Deliverables in `docs/vergabe-teilnahme.md`:
- Registry image naming and tag scheme.
- Namespace, Deployment, Service, Ingress names.
- DB DSN handling (where secrets live, how to rotate).
- Restart, rollback (`helm rollback`), and migration commands.
- Backup posture: confirm whether the shared cnpg cluster's backup job
includes `vergabe_db`; if not, open a `railiance-platform` follow-up.
- Pointer to the vergabe-teilnahme repo for app-level changes vs.
`railiance-apps` for Helm/ingress changes.
**Done when:** a new operator can find vergabe-teilnahme, deploy a new
image tag, and recover from a pod crash without reading this workplan.
## Completion Criteria
This workplan is complete when:
1. The vergabe-teilnahme image is published to
`gitea.coulomb.social/coulomb/vergabe-teilnahme:<tag>`.
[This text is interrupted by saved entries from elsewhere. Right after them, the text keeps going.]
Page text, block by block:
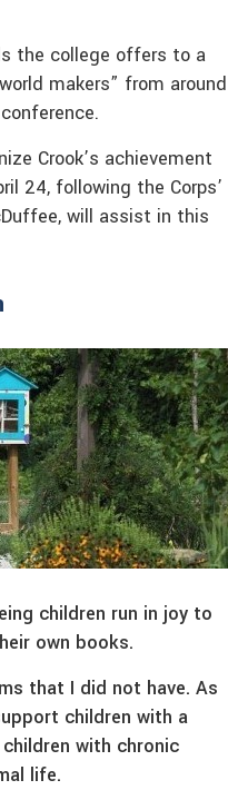
the college offers to a
makers” from around
Crook’s achievement
24, following the Corps’
will assist in this
children run in joy to
own books.
that I did not have. As
children with a
with chronic
life.

2. A dedicated PostgreSQL role and database serve the app from the
shared cnpg cluster.
3. `helm/vergabe-teilnahme-values.sops.yaml` and the ingress manifest
are committed; `make vergabe-deploy` is the single command to deploy.
4. `https://vergabe-teilnahme.whywhynot.de` serves the app over HTTPS
with a valid Let's Encrypt cert.
5. Migrations + seed have run; the smoke checklist passes.
6. Runbook is in `docs/vergabe-teilnahme.md`.
## Notes
- This is the second application on `railiance01` (after Gitea). It
intentionally adopts the same SOPS + Helm + Traefik + cert-manager
pattern so the operator workflow stays consistent.
- v1 deliberately defers: 3-stage canary (Staged Promotion Lifecycle is
still 0/7), SSO/Keycloak integration, S3-backed media storage,
Celery + Redis workers (optional in the architecture blueprint), and
multi-replica HA. Each can become its own follow-up workplan once the
baseline runs.
- The `whywhynot.de` domain enters the Railiance stack for the first
time here. Treat the DNS path established in T01/T06 as the reference
for any future `*.whywhynot.de` workloads.